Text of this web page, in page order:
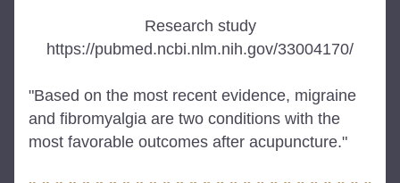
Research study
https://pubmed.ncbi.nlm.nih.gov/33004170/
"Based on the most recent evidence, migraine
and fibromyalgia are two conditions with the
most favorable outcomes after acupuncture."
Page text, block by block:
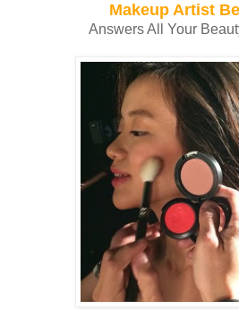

■ Task goal
Except for pictures, copy the records above exactly.

■ Solution
Text of this web page, in page order:
Research study
https://pubmed.ncbi.nlm.nih.gov/33004170/
"Based on the most recent evidence, migraine
and fibromyalgia are two conditions with the
most favorable outcomes after acupuncture."
Page text, block by block:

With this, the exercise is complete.